Patriotismus und Ehre sind zwei der Hauptbestandteile der Werke des amerikanischen Romanautors Tom Clancy. Und obwohl seine Romane aufgrund stereotyper Feindbilder und der Verherrlichung des U.S. Militärs oft auf heftige Kritik stoßen, finden sie doch reißenden Absatz. Schon vor einigen Jahren hat der Publisher Ubi Soft bemerkt, dass sich Clancy’s kriegerische Szenarien wunderbar in einem Videospiel verwursten lassen, und erwarb für viel Geld die Exklusivrechte an Clancy’s Namen und Material. Es folgten einige mittelmäßige, aber recht erfolgreiche Taktikshooter, von denen ich die Episode „Roque Spears“ auf Dreamcast selbst besessen habe.

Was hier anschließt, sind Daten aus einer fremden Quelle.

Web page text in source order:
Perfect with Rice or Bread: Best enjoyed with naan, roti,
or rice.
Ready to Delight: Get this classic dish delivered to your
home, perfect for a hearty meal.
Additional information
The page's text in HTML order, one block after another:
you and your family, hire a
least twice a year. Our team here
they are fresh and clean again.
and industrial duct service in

Da ich aber nach einigen Spielstunden feststellen musste, dass ich es hier mit einem der schlimmsten Gurken zu tun hatte, die je mein geliebter Dreamcast ertragen musste, wechselte das Spiel schnell wieder seinen Besitzer, und ich beschloss, um Tom Clancy Spiele vorerst einen weiten Bogen zu machen. Dass ich mir mit „Splinter Cell“ nun doch wieder einen Titel der Clancy Reihe geholt habe, hat zwei Gründe: zum Einen stammt das Spiel von einem anderen Entwickler, und zum Anderen wurde es von der Fachpresse regelrecht mit Lorbeeren überschüttet. Ob meine „Clancy- Phobie damit geheilt wurde oder nicht, lest ihr hier.

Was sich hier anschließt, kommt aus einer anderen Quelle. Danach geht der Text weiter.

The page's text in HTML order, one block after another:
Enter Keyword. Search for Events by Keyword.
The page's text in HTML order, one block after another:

Splinter Cell ist kein teamorientierter Taktikshooter wie seine Vorgänger, sondern ein sogenanntes „Stealth- Action- Game“. Als Einzelkämpfer gilt es, vielfältige Gerätschaften zu nutzen um eure Gegner möglichst lautlos auszuschalten.


STORY
Wir schreiben das Jahr 2004. Durch einen Putsch erlangt Kombayn Nikoladze die georgische Präsidentschaft. Als zwei amerikanische Spione aus Nikoladzes Kabinett spurlos verschwinden, tretet ihr auf den Plan. Als Sam Fischer, seines Zeichens Spezialagent der supergeheimen Organisation „Third Echelon“ und obercooler Kriegsveteran geht ihr der Sache auf den Grund. Ein paar tote Georgier später stellt ihr fest, dass nicht nur die beiden Agenten ermordet wurden, sondern auch, dass Nikoladze mit Hilfe von Spezialeinheiten ganz Aserbaidschan unterwandert hat. Ein rascher Militärischer Befreiungsschlag gegen diese Spezialeinheiten gelingt zwar, jedoch startet Nikoladze sofort einen gezielten Gegenschlag auf die Informationssysteme der USA. Bei euren weiteren Ermittlungen stoßt auf allerlei weitere Verschwörungen; Atomwaffen und chinesische Kollaborateure inklusive.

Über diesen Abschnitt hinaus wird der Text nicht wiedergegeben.